Source data ->
§
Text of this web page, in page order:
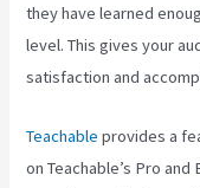
they have learned
level. This gives your
satisfaction and
Teachable provides a
on Teachable’s Pro
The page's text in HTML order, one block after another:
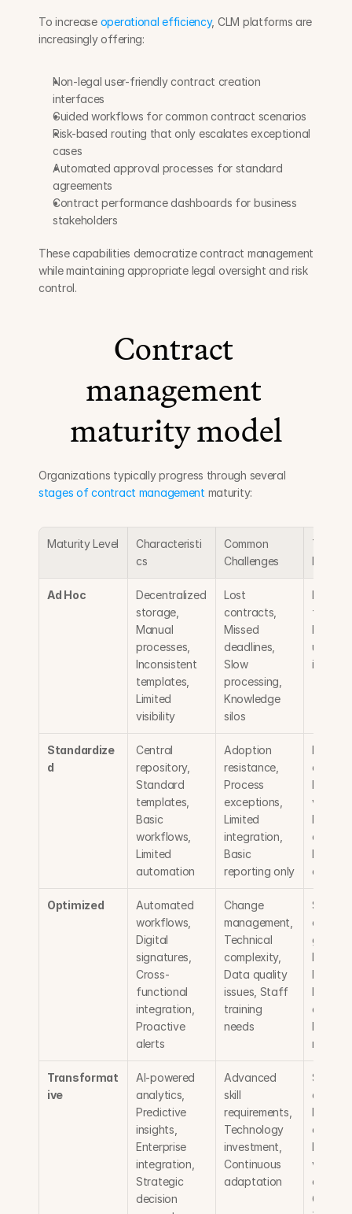
To increase operational efficiency, CLM platforms are
increasingly offering:
Non-legal user-friendly contract creation
interfaces
Guided workflows for common contract scenarios
Risk-based routing that only escalates exceptional
cases
Automated approval processes for standard
agreements
Contract performance dashboards for business
stakeholders
These capabilities democratize contract management
while maintaining appropriate legal oversight and risk
control.
Contract
management
maturity model
stages of contract management maturity:
Maturity Level
Characteristi
cs
Common
Challenges
Typical
Ad Hoc
Decentralized
storage,
Manual
processes,
Inconsistent
templates,
Limited
visibility
Lost
contracts,
Missed
deadlines,
Slow
processing,
Knowledge
silos
Local
Minimal
upfront
Standardize
d
Central
repository,
Standard
templates,
Basic
workflows,
Limited
automation
Adoption
resistance,
Process
exceptions,
Limited
integration,
Basic
reporting only
Better
cycle
Optimized
Automated
workflows,
Digital
signatures,
Cross-
functional
integration,
Proactive
alerts
Change
management,
Technical
complexity,
Data quality
issues, Staff
training
needs
gains,
legal
Faster
Transformat
ive
AI-powered
analytics,
Predictive
insights,
Enterprise
integration,
Strategic
decision
Advanced
skill
requirements,
Technology
investment,
Continuous
adaptation
Data-
value
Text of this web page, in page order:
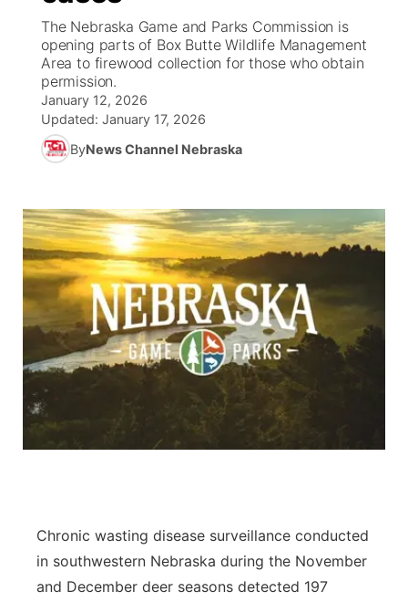
News Team
Weather Pic of the Week
Weather Cameras
Coach Interviews
Rankings
NCN Sports
Team Alerts
Sports Staff
About
High School Sports Schedule
Free Beer Fridays
Contest Rules
US92 $1,000 Minute
Community Calendar
Contest Rules
TV Program Guide
Promos ▼
Future of Nebraska
Community Hero
Community
Calendar
Community Features
Channel Finder
Jobs
Advertise
Region: Northeast ▼
Central
Metro
River Country
Sandhills
The Nebraska Game and Parks Commission is
opening parts of Box Butte Wildlife Management
Area to firewood collection for those who obtain
permission.
January 12, 2026
Updated: January 17, 2026
ByNews Channel Nebraska
Chronic wasting disease surveillance conducted
in southwestern Nebraska during the November
and December deer seasons detected 197
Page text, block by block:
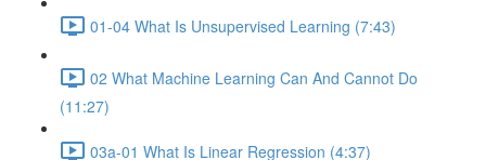
01-04 What Is Unsupervised Learning (7:43)
02 What Machine Learning Can And Cannot Do
(11:27)
03a-01 What Is Linear Regression (4:37)
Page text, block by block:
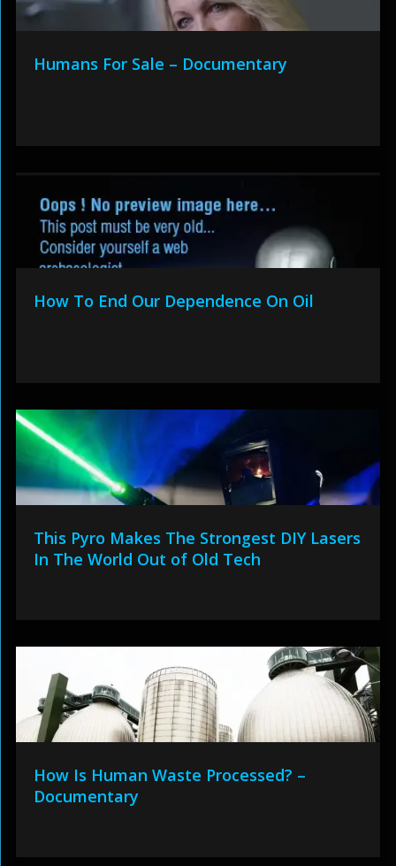
Humans For Sale – Documentary
How To End Our Dependence On Oil
This Pyro Makes The Strongest DIY Lasers
In The World Out of Old Tech
How Is Human Waste Processed? –
Documentary
§
TASK GOAL ->
For every record above, repeat the text exactly and omit any picture.

FINISHED EXERCISE ->
Text of this web page, in page order:
they have learned
level. This gives your
satisfaction and
Teachable provides a
on Teachable’s Pro
The page's text in HTML order, one block after another:
To increase operational efficiency, CLM platforms are
increasingly offering:
Non-legal user-friendly contract creation
interfaces
Guided workflows for common contract scenarios
Risk-based routing that only escalates exceptional
cases
Automated approval processes for standard
agreements
Contract performance dashboards for business
stakeholders
These capabilities democratize contract management
while maintaining appropriate legal oversight and risk
control.
Contract
management
maturity model
stages of contract management maturity:
Maturity Level
Characteristi
cs
Common
Challenges
Typical
Ad Hoc
Decentralized
storage,
Manual
processes,
Inconsistent
templates,
Limited
visibility
Lost
contracts,
Missed
deadlines,
Slow
processing,
Knowledge
silos
Local
Minimal
upfront
Standardize
d
Central
repository,
Standard
templates,
Basic
workflows,
Limited
automation
Adoption
resistance,
Process
exceptions,
Limited
integration,
Basic
reporting only
Better
cycle
Optimized
Automated
workflows,
Digital
signatures,
Cross-
functional
integration,
Proactive
alerts
Change
management,
Technical
complexity,
Data quality
issues, Staff
training
needs
gains,
legal
Faster
Transformat
ive
AI-powered
analytics,
Predictive
insights,
Enterprise
integration,
Strategic
decision
Advanced
skill
requirements,
Technology
investment,
Continuous
adaptation
Data-
value
Text of this web page, in page order:
News Team
Weather Pic of the Week
Weather Cameras
Coach Interviews
Rankings
NCN Sports
Team Alerts
Sports Staff
About
High School Sports Schedule
Free Beer Fridays
Contest Rules
US92 $1,000 Minute
Community Calendar
Contest Rules
TV Program Guide
Promos ▼
Future of Nebraska
Community Hero
Community
Calendar
Community Features
Channel Finder
Jobs
Advertise
Region: Northeast ▼
Central
Metro
River Country
Sandhills
The Nebraska Game and Parks Commission is
opening parts of Box Butte Wildlife Management
Area to firewood collection for those who obtain
permission.
January 12, 2026
Updated: January 17, 2026
ByNews Channel Nebraska
Chronic wasting disease surveillance conducted
in southwestern Nebraska during the November
and December deer seasons detected 197
Page text, block by block:
01-04 What Is Unsupervised Learning (7:43)
02 What Machine Learning Can And Cannot Do
(11:27)
03a-01 What Is Linear Regression (4:37)
Page text, block by block:
Humans For Sale – Documentary
How To End Our Dependence On Oil
This Pyro Makes The Strongest DIY Lasers
In The World Out of Old Tech
How Is Human Waste Processed? –
Documentary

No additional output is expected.